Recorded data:
[Start of section]

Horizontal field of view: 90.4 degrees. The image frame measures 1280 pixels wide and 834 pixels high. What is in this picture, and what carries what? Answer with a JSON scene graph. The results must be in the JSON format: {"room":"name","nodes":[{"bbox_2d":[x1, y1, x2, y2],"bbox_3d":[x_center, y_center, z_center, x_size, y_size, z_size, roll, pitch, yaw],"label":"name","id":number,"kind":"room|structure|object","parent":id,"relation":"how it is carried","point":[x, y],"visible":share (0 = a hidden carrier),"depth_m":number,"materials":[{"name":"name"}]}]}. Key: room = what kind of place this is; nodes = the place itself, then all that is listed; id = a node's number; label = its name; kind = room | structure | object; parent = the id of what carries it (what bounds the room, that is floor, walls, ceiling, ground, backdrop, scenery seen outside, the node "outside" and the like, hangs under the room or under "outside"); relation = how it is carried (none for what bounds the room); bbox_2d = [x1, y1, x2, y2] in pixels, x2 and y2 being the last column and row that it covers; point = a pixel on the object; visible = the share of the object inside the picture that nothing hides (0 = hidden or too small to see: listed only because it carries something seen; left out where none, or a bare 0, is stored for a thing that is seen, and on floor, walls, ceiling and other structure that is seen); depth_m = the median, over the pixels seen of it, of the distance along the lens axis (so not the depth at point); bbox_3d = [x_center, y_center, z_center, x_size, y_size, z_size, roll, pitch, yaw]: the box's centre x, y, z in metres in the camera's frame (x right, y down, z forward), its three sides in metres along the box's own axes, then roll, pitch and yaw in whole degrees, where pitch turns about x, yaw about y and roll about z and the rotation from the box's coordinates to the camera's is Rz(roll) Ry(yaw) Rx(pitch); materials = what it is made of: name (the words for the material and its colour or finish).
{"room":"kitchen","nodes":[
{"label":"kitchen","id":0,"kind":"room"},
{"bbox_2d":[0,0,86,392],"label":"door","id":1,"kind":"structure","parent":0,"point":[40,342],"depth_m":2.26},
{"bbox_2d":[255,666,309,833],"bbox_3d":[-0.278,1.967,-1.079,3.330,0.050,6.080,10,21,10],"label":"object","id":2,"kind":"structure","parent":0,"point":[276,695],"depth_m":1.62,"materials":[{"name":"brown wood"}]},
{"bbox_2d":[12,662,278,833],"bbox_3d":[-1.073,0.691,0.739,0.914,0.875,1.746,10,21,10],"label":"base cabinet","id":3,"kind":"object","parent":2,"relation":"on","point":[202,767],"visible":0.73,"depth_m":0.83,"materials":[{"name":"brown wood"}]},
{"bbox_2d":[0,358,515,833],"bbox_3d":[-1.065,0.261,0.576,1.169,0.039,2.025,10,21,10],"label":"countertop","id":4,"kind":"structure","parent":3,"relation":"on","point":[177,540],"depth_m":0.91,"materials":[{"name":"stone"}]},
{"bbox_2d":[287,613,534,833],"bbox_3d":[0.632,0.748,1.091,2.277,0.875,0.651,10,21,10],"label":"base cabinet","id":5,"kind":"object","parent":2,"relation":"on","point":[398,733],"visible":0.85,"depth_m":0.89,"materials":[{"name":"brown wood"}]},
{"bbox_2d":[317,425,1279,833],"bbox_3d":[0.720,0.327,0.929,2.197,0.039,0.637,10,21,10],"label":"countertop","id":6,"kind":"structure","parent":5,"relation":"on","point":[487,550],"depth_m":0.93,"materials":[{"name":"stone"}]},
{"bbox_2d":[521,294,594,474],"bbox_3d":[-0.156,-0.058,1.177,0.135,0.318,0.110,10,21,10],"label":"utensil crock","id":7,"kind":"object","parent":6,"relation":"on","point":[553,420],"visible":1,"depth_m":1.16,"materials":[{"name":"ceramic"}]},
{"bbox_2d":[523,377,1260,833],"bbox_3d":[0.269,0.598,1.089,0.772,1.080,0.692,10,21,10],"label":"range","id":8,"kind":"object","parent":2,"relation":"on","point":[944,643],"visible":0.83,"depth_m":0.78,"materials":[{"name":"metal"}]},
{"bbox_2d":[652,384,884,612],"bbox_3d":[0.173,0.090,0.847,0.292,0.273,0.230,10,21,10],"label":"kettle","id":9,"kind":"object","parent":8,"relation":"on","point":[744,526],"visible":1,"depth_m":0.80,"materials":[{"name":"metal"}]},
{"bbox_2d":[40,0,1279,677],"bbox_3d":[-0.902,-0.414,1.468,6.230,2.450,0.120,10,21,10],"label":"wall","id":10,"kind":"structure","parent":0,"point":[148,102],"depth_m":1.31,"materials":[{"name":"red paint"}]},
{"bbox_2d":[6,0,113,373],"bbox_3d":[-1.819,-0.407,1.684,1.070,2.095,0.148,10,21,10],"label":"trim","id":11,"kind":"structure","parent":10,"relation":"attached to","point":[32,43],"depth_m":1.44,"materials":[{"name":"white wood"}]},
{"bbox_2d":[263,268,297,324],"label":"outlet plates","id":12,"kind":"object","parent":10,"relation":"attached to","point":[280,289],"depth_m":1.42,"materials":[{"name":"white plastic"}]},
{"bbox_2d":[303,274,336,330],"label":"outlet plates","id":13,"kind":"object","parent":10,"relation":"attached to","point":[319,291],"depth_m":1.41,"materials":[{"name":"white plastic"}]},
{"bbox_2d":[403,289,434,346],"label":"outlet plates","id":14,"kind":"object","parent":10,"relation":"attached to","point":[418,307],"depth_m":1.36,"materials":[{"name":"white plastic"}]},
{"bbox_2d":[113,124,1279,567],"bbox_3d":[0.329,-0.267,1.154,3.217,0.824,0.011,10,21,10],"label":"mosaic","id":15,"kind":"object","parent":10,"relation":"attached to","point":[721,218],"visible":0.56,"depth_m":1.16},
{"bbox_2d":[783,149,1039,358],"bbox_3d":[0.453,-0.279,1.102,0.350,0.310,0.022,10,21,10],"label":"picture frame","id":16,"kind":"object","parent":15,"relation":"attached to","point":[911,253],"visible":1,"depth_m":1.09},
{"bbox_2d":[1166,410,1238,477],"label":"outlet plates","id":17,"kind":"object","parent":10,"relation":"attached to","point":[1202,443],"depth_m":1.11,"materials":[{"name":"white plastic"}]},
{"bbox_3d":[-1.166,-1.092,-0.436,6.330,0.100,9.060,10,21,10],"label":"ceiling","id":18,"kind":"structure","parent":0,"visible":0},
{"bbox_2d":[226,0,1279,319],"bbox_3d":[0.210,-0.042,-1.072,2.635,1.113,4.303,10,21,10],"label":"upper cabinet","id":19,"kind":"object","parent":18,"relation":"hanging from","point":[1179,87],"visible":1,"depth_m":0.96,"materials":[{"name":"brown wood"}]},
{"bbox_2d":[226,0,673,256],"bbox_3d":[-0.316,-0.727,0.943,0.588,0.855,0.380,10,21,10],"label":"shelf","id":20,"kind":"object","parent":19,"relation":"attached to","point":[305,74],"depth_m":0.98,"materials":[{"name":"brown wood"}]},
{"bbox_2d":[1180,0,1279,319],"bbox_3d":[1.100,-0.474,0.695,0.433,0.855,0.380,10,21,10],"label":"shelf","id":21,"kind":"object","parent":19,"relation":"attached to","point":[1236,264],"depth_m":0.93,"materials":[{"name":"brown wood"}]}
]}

[End of section]

◆ **WHAT THIS TASK INVOLVES**
From the first line to the last, restate the data above exactly.

◆ **PROBLEM SOLUTION**
Horizontal field of view: 90.4 degrees. The image frame measures 1280 pixels wide and 834 pixels high. What is in this picture, and what carries what? Answer with a JSON scene graph. The results must be in the JSON format: {"room":"name","nodes":[{"bbox_2d":[x1, y1, x2, y2],"bbox_3d":[x_center, y_center, z_center, x_size, y_size, z_size, roll, pitch, yaw],"label":"name","id":number,"kind":"room|structure|object","parent":id,"relation":"how it is carried","point":[x, y],"visible":share (0 = a hidden carrier),"depth_m":number,"materials":[{"name":"name"}]}]}. Key: room = what kind of place this is; nodes = the place itself, then all that is listed; id = a node's number; label = its name; kind = room | structure | object; parent = the id of what carries it (what bounds the room, that is floor, walls, ceiling, ground, backdrop, scenery seen outside, the node "outside" and the like, hangs under the room or under "outside"); relation = how it is carried (none for what bounds the room); bbox_2d = [x1, y1, x2, y2] in pixels, x2 and y2 being the last column and row that it covers; point = a pixel on the object; visible = the share of the object inside the picture that nothing hides (0 = hidden or too small to see: listed only because it carries something seen; left out where none, or a bare 0, is stored for a thing that is seen, and on floor, walls, ceiling and other structure that is seen); depth_m = the median, over the pixels seen of it, of the distance along the lens axis (so not the depth at point); bbox_3d = [x_center, y_center, z_center, x_size, y_size, z_size, roll, pitch, yaw]: the box's centre x, y, z in metres in the camera's frame (x right, y down, z forward), its three sides in metres along the box's own axes, then roll, pitch and yaw in whole degrees, where pitch turns about x, yaw about y and roll about z and the rotation from the box's coordinates to the camera's is Rz(roll) Ry(yaw) Rx(pitch); materials = what it is made of: name (the words for the material and its colour or finish).
{"room":"kitchen","nodes":[
{"label":"kitchen","id":0,"kind":"room"},
{"bbox_2d":[0,0,86,392],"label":"door","id":1,"kind":"structure","parent":0,"point":[40,342],"depth_m":2.26},
{"bbox_2d":[255,666,309,833],"bbox_3d":[-0.278,1.967,-1.079,3.330,0.050,6.080,10,21,10],"label":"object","id":2,"kind":"structure","parent":0,"point":[276,695],"depth_m":1.62,"materials":[{"name":"brown wood"}]},
{"bbox_2d":[12,662,278,833],"bbox_3d":[-1.073,0.691,0.739,0.914,0.875,1.746,10,21,10],"label":"base cabinet","id":3,"kind":"object","parent":2,"relation":"on","point":[202,767],"visible":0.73,"depth_m":0.83,"materials":[{"name":"brown wood"}]},
{"bbox_2d":[0,358,515,833],"bbox_3d":[-1.065,0.261,0.576,1.169,0.039,2.025,10,21,10],"label":"countertop","id":4,"kind":"structure","parent":3,"relation":"on","point":[177,540],"depth_m":0.91,"materials":[{"name":"stone"}]},
{"bbox_2d":[287,613,534,833],"bbox_3d":[0.632,0.748,1.091,2.277,0.875,0.651,10,21,10],"label":"base cabinet","id":5,"kind":"object","parent":2,"relation":"on","point":[398,733],"visible":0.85,"depth_m":0.89,"materials":[{"name":"brown wood"}]},
{"bbox_2d":[317,425,1279,833],"bbox_3d":[0.720,0.327,0.929,2.197,0.039,0.637,10,21,10],"label":"countertop","id":6,"kind":"structure","parent":5,"relation":"on","point":[487,550],"depth_m":0.93,"materials":[{"name":"stone"}]},
{"bbox_2d":[521,294,594,474],"bbox_3d":[-0.156,-0.058,1.177,0.135,0.318,0.110,10,21,10],"label":"utensil crock","id":7,"kind":"object","parent":6,"relation":"on","point":[553,420],"visible":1,"depth_m":1.16,"materials":[{"name":"ceramic"}]},
{"bbox_2d":[523,377,1260,833],"bbox_3d":[0.269,0.598,1.089,0.772,1.080,0.692,10,21,10],"label":"range","id":8,"kind":"object","parent":2,"relation":"on","point":[944,643],"visible":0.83,"depth_m":0.78,"materials":[{"name":"metal"}]},
{"bbox_2d":[652,384,884,612],"bbox_3d":[0.173,0.090,0.847,0.292,0.273,0.230,10,21,10],"label":"kettle","id":9,"kind":"object","parent":8,"relation":"on","point":[744,526],"visible":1,"depth_m":0.80,"materials":[{"name":"metal"}]},
{"bbox_2d":[40,0,1279,677],"bbox_3d":[-0.902,-0.414,1.468,6.230,2.450,0.120,10,21,10],"label":"wall","id":10,"kind":"structure","parent":0,"point":[148,102],"depth_m":1.31,"materials":[{"name":"red paint"}]},
{"bbox_2d":[6,0,113,373],"bbox_3d":[-1.819,-0.407,1.684,1.070,2.095,0.148,10,21,10],"label":"trim","id":11,"kind":"structure","parent":10,"relation":"attached to","point":[32,43],"depth_m":1.44,"materials":[{"name":"white wood"}]},
{"bbox_2d":[263,268,297,324],"label":"outlet plates","id":12,"kind":"object","parent":10,"relation":"attached to","point":[280,289],"depth_m":1.42,"materials":[{"name":"white plastic"}]},
{"bbox_2d":[303,274,336,330],"label":"outlet plates","id":13,"kind":"object","parent":10,"relation":"attached to","point":[319,291],"depth_m":1.41,"materials":[{"name":"white plastic"}]},
{"bbox_2d":[403,289,434,346],"label":"outlet plates","id":14,"kind":"object","parent":10,"relation":"attached to","point":[418,307],"depth_m":1.36,"materials":[{"name":"white plastic"}]},
{"bbox_2d":[113,124,1279,567],"bbox_3d":[0.329,-0.267,1.154,3.217,0.824,0.011,10,21,10],"label":"mosaic","id":15,"kind":"object","parent":10,"relation":"attached to","point":[721,218],"visible":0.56,"depth_m":1.16},
{"bbox_2d":[783,149,1039,358],"bbox_3d":[0.453,-0.279,1.102,0.350,0.310,0.022,10,21,10],"label":"picture frame","id":16,"kind":"object","parent":15,"relation":"attached to","point":[911,253],"visible":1,"depth_m":1.09},
{"bbox_2d":[1166,410,1238,477],"label":"outlet plates","id":17,"kind":"object","parent":10,"relation":"attached to","point":[1202,443],"depth_m":1.11,"materials":[{"name":"white plastic"}]},
{"bbox_3d":[-1.166,-1.092,-0.436,6.330,0.100,9.060,10,21,10],"label":"ceiling","id":18,"kind":"structure","parent":0,"visible":0},
{"bbox_2d":[226,0,1279,319],"bbox_3d":[0.210,-0.042,-1.072,2.635,1.113,4.303,10,21,10],"label":"upper cabinet","id":19,"kind":"object","parent":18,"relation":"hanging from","point":[1179,87],"visible":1,"depth_m":0.96,"materials":[{"name":"brown wood"}]},
{"bbox_2d":[226,0,673,256],"bbox_3d":[-0.316,-0.727,0.943,0.588,0.855,0.380,10,21,10],"label":"shelf","id":20,"kind":"object","parent":19,"relation":"attached to","point":[305,74],"depth_m":0.98,"materials":[{"name":"brown wood"}]},
{"bbox_2d":[1180,0,1279,319],"bbox_3d":[1.100,-0.474,0.695,0.433,0.855,0.380,10,21,10],"label":"shelf","id":21,"kind":"object","parent":19,"relation":"attached to","point":[1236,264],"depth_m":0.93,"materials":[{"name":"brown wood"}]}
]}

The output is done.